Similarly, we can try the `:affine`

expansion method:

```
imputer = IAI.ImputationLearner(:zero, normalize_X=false)
X_train_affine = IAI.fit_and_expand!(imputer, X_train, type=:affine)
X_test_affine = IAI.transform_and_expand(imputer, X_test, type=:affine)
names(X_train_affine)
```

```
182-element Vector{String}:
"age"
"sex"
"cp"
"trestbps"
"chol"
"fbs"
"restecg"
"thalach"
"exang"
"oldpeak"
⋮
"thal_correction_for_trestbps_missing"
"thal_correction_for_chol_missing"
"thal_correction_for_fbs_missing"
"thal_correction_for_restecg_missing"
"thal_correction_for_thalach_missing"
"thal_correction_for_exang_missing"
"thal_correction_for_oldpeak_missing"
"thal_correction_for_slope_missing"
"thal_correction_for_ca_missing"
```

We see that `X_train_affine`

is expanded even further to 182 features, due to the pairwise adjustment terms for every combination of features. Training the Optimal Feature Selection learner gives us:

```
grid = IAI.GridSearch(
IAI.OptimalFeatureSelectionClassifier(random_seed=1),
sparsity=1:size(X_train_affine, 2),
)
IAI.fit!(grid, X_train_affine, y_train)
IAI.get_learner(grid)
```

```
[ Warning: For full sparsity, use ridge regression for faster performance.
Fitted OptimalFeatureSelectionClassifier:
Constant: -3.5853
Weights:
age_correction_for_ca_missing: -0.013717
age_correction_for_fbs_missing: -0.0267239
age_correction_for_restecg_missing: 0.0165299
chol: 0.00160183
chol_correction_for_restecg_missing: 0.00308185
cp: 0.349488
cp_correction_for_ca_missing: 0.239332
cp_correction_for_restecg_missing: 0.909147
cp_correction_for_thal_missing: 0.11822
exang: 0.416671
exang_correction_for_chol_missing: 1.24073
exang_correction_for_slope_missing: 0.6669
exang_correction_for_thal_missing: 0.315088
fbs_correction_for_thal_missing: 0.950344
oldpeak: 0.241003
oldpeak_correction_for_ca_missing: 0.183674
oldpeak_correction_for_slope_missing: 0.677676
restecg: -0.276532
restecg_correction_for_ca_missing: -0.276532
restecg_is_missing: 0.909147
sex: 0.41225
sex_correction_for_ca_missing: 0.301809
sex_correction_for_restecg_missing: 0.909147
sex_correction_for_thal_missing: 0.634863
slope: 0.275441
slope_correction_for_ca_missing: 0.200838
slope_correction_for_thal_missing: 0.237835
thal: 0.140411
thal_correction_for_ca_missing: 0.0752845
thalach: -0.00574081
thalach_correction_for_restecg_missing: 0.0066849
trestbps_correction_for_restecg_missing: 0.00649391
(Higher score indicates stronger prediction for class `1`)
```

We see that in addition to the original features, the missing indicator `restecg_is_missing`

is selected, along with some of the pairwise adjustment terms.
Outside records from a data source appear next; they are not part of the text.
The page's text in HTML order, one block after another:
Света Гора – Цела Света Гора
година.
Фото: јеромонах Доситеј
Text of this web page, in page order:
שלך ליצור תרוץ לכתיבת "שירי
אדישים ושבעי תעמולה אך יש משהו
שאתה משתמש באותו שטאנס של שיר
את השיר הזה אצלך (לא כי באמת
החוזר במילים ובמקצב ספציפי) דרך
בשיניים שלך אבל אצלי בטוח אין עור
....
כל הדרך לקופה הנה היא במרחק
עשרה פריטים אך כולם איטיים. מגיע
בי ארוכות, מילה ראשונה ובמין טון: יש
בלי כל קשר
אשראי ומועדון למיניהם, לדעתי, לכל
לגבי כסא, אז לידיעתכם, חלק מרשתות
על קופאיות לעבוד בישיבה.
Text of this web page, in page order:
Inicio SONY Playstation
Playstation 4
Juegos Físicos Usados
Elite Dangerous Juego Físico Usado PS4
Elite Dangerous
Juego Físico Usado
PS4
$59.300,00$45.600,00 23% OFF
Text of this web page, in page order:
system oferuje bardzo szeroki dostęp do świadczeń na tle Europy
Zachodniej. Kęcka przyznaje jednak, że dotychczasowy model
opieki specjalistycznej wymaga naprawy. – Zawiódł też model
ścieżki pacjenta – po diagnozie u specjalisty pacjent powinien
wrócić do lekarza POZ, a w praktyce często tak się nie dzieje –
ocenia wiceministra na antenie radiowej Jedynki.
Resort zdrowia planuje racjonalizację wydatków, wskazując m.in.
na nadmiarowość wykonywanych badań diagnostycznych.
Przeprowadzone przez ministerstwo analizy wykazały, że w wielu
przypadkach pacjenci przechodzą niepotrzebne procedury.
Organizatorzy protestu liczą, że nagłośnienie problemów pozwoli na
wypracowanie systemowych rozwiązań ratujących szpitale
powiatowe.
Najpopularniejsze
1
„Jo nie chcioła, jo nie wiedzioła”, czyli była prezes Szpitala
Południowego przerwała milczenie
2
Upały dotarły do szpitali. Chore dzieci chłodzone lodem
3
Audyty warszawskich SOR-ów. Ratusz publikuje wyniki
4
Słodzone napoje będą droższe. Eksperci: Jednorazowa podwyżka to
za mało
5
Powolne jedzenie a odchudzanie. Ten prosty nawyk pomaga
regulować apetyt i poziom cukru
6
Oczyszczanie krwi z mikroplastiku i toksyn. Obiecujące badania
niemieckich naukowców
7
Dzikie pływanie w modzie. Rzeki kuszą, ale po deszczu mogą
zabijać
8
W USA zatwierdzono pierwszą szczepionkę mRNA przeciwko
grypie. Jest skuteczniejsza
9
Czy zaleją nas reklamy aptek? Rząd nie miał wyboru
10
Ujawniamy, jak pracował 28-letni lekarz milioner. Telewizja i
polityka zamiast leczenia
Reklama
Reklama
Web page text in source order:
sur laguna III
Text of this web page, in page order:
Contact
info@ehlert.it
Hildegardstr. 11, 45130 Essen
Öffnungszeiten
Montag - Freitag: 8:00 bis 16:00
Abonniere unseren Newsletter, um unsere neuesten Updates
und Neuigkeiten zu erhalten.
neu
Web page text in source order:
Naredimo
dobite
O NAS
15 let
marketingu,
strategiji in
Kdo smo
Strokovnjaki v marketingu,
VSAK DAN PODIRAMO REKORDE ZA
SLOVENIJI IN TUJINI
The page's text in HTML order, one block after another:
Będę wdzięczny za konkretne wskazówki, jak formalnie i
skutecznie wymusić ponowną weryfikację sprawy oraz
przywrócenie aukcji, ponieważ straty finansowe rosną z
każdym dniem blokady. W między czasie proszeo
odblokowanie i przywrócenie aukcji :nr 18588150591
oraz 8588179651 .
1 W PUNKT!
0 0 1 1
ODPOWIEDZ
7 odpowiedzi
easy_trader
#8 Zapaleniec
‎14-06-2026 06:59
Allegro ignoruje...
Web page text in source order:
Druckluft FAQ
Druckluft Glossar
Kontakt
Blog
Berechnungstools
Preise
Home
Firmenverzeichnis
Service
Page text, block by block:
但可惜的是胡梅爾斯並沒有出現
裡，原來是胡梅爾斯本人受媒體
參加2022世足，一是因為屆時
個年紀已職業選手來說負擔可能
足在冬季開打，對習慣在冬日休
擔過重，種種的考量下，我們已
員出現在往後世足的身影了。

To understand and interpret these adjustment terms, let us consider the feature `age_correction_for_ca_missing`

, which is selected with a coefficient of -0.013717 in the model. This means that if the feature `ca`

is missing and `age`

is not missing, an additional coefficient of -0.013717 is applied to the value of `age`

. In this way, the coefficient of `age`

in the model is "corrected" due to the value of `ca`

being missing. We can think of this as saying the model would prefer to use the `ca`

feature if it is available, but if it is missing, it will compensate by adjusting the coefficients on other features in the data.

We evaluate the model on the transformed and expanded test set:

`IAI.score(grid, X_test_affine, y_test, criterion=:auc)`

`0.8962053571428573`

We see that both of the expansion approaches achieve comparable results to those under Optimal Imputation. In practice, the best approach for a problem will depend heavily on the specific dataset and how the missing values were generated (e.g. random vs. structured missingness). We should also consider the computational requirements when choosing between these approachs, as the Optimal Imputation approach requires training a separate imputation learner, while the expansion approaches add additional features to the dataset which can increase the training time of the predictive model.